# OK...For All You Redhawk Lovers Out There!!



## tex45acp (May 26, 2006)

Sturm Ruger, to me, makes some of the best looking revolvers in the industry. I own 4 of them and two are Redhawks. In my opinion, the Redhawks are the crowning glory to their revolver line. I don't particularly care for the Super Redhawks though. It looks like they took a massive frame and stuck a broomhandle in the end for a barrel. I must admit I see some appeal in the new Alaskan, simply because the barrel does not protrude past the end of the frame. But the other day while wandering through the Ruger Forum I came across this and all other revolvers no longer interest me. This guy took a lightly engraved stainless Redhawk, with a 14.5" (at least that is what it looks like) barrel that has been shortened to 4". If that is not enough he re-worked the grip to make it round butt style and made custom grips to fit it.
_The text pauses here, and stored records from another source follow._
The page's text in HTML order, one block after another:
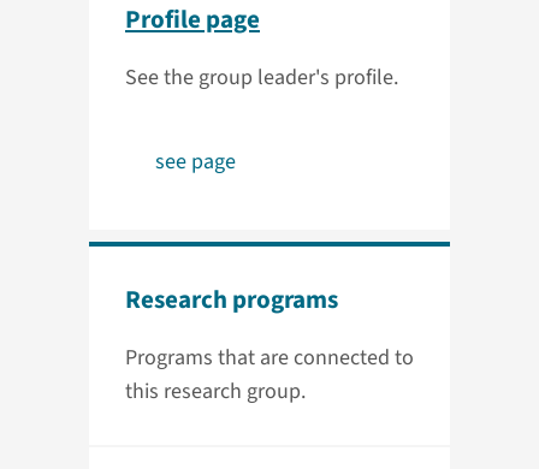
Profile page
See the group leader's profile.
see page
Research programs
Programs that are connected to
this research group.
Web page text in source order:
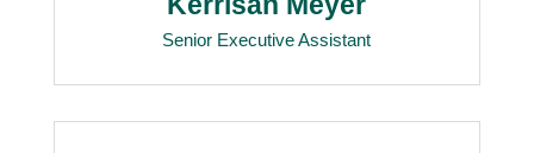
Senior Executive Assistant
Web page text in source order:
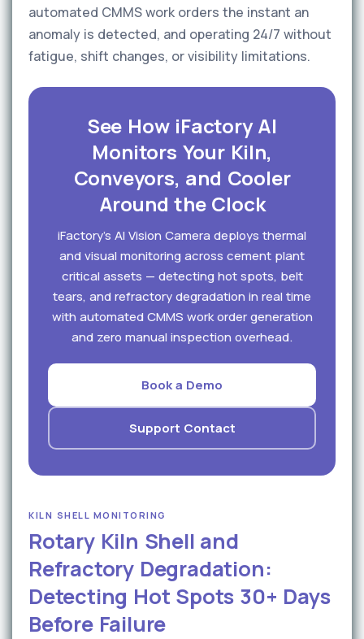
automated CMMS work orders the instant an
anomaly is detected, and operating 24/7 without
fatigue, shift changes, or visibility limitations.
See How iFactory AI
Monitors Your Kiln,
Conveyors, and Cooler
Around the Clock
iFactory's AI Vision Camera deploys thermal
and visual monitoring across cement plant
critical assets — detecting hot spots, belt
tears, and refractory degradation in real time
with automated CMMS work order generation
and zero manual inspection overhead.
Book a Demo
Support Contact
KILN SHELL MONITORING
Rotary Kiln Shell and
Refractory Degradation:
Detecting Hot Spots 30+ Days
Before Failure
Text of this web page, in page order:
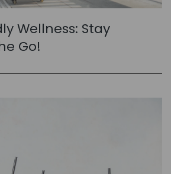
Wellness: Stay
Go!
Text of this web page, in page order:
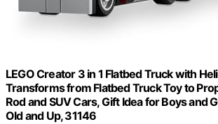
LEGO Creator 3 in 1 Flatbed Truck with
Transforms from Flatbed Truck Toy to
Rod and SUV Cars, Gift Idea for Boys and
Old and Up, 31146
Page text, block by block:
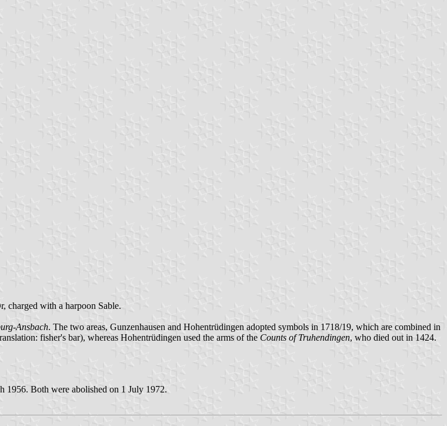
charged with a harpoon Sable.
Ansbach. The two areas, Gunzenhausen and Hohentrüdingen adopted symbols in 1718/19, which are combined in
fisher's bar), whereas Hohentrüdingen used the arms of the Counts of Truhendingen, who died out in 1424.
1956. Both were abolished on 1 July 1972.
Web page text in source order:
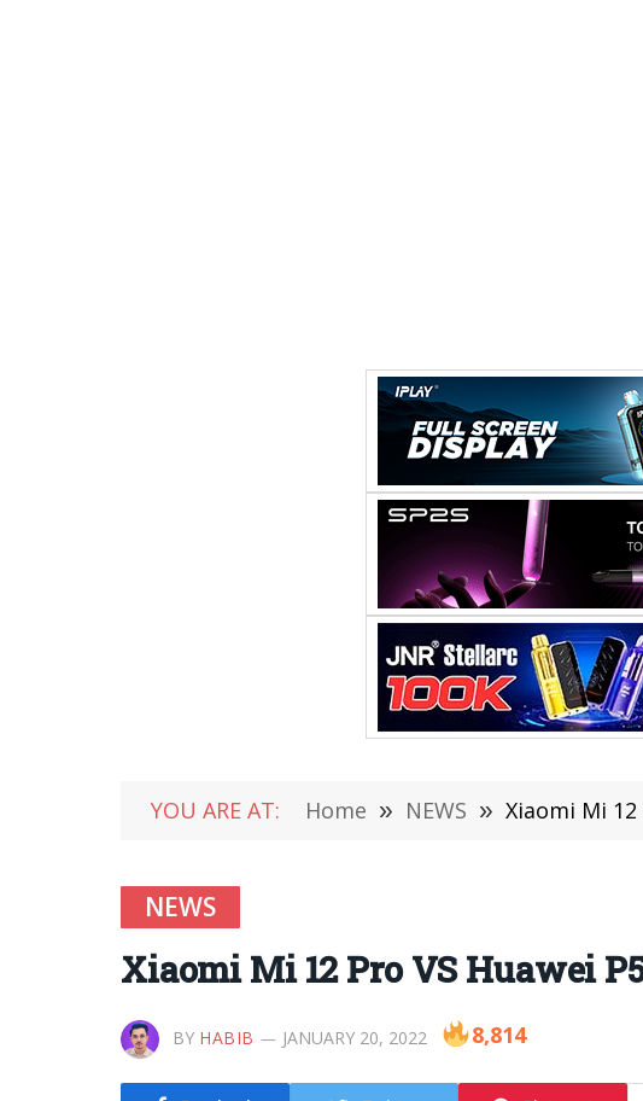
YOU ARE AT: Home » NEWS » Xiaomi Mi 12
NEWS
Xiaomi Mi 12 Pro VS Huawei
BY HABIB JANUARY 20, 2022 8,814
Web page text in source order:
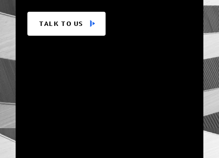
TALK TO US
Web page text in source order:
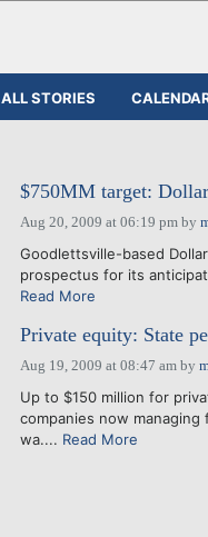
ALL STORIES
$750MM target:
Aug 20, 2009 at 06:19 pmby
Goodlettsville-based
prospectus for its
Read More
Private equity: State
Aug 19, 2009 at 08:47 amby
Up to $150 million for
companies now
wa.... Read More
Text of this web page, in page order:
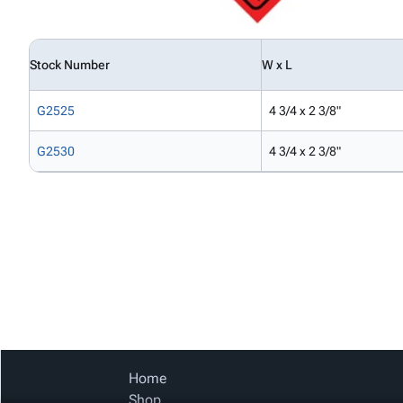
Stock Number W x L
G2525 4 3/4 x 2 3/8"
G2530 4 3/4 x 2 3/8"
Home
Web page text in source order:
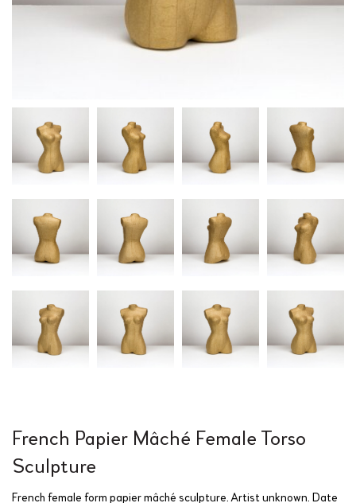
French Papier Mâché Female Torso
Sculpture
French female form papier mâché sculpture. Artist unknown. Date

I have to tell you, I am amazed that a gun, I think is one of the best looking designs to begin with, can be made to look this good. And to think....this is a used gunshow find costing around the $500.00 range. I would be proud to carry thid revolver in the field, with or without the engraving.
Before modifications









After modifications


----------



## P97 (May 8, 2006)

That is beatuiful. Some people don't like engraved guns, but to me it gives them that personal, one of a kind touch, that can be handed down to your children and grandchildren, and be something that they will be proud of.


----------



## Guest (Aug 15, 2006)

I say it looked better in long barrel form.


----------



## Baldy (Jun 21, 2006)

I posted once before on this revolver and I don't know what happen to it. So I'll do it again. That Redhawk is a beauty. It don't get no better than this baby. I wouldn't know how to act with a revolver that nice, it's a work of art. Take good care of her and good luck.


----------



## Orion6 (Jul 29, 2006)

Yup. She's a beauty. I much prefer the shortened version (for looks if not for shooting). I can't believe anyone could actually have sold this!


----------